§ **What this task involves**
Repeat the data word for word, excluding every picture.

-*-*-

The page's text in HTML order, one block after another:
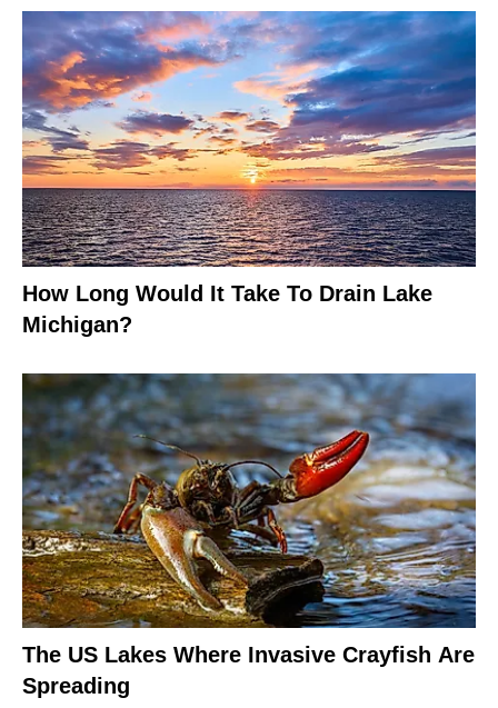
How Long Would It Take To Drain Lake
Michigan?
The US Lakes Where Invasive Crayfish Are
Spreading
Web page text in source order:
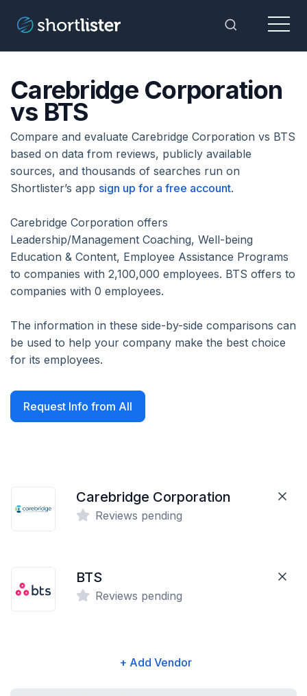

-*-*-

§ **Result for this exercise**
The page's text in HTML order, one block after another:
How Long Would It Take To Drain Lake
Michigan?
The US Lakes Where Invasive Crayfish Are
Spreading
Web page text in source order:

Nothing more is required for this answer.